**WHAT YOU NEED TO DO**
Once the line with "Where is each" is found in the entries below, print it and each following line exactly, stopping after the line with "BATCH_SIZE = 50"; print nothing else.

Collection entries
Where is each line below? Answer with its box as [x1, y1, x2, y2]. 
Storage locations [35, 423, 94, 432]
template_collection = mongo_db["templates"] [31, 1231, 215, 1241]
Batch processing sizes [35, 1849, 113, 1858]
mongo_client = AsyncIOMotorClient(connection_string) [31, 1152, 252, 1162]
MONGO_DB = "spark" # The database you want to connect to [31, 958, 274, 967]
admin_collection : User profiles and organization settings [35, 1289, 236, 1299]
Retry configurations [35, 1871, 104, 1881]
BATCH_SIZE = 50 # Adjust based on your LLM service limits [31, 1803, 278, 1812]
---
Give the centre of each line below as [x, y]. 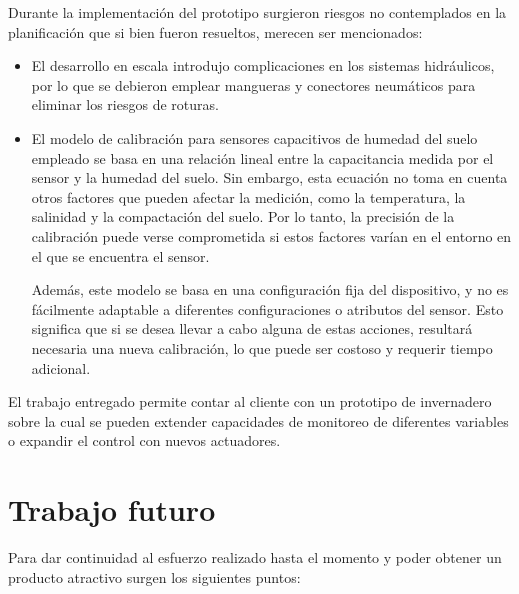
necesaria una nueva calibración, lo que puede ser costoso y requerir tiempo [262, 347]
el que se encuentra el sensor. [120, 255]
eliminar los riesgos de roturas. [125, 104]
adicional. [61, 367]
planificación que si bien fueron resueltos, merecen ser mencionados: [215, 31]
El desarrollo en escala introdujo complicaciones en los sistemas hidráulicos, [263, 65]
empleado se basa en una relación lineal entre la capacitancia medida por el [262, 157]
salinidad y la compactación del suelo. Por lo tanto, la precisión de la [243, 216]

**RESPONSE BELOW**
Where is each line below? Answer with its box as [x1, y1, x2, y2]. 
Storage locations [35, 423, 94, 432]
template_collection = mongo_db["templates"] [31, 1231, 215, 1241]
Batch processing sizes [35, 1849, 113, 1858]
mongo_client = AsyncIOMotorClient(connection_string) [31, 1152, 252, 1162]
MONGO_DB = "spark" # The database you want to connect to [31, 958, 274, 967]
admin_collection : User profiles and organization settings [35, 1289, 236, 1299]
Retry configurations [35, 1871, 104, 1881]
BATCH_SIZE = 50 # Adjust based on your LLM service limits [31, 1803, 278, 1812]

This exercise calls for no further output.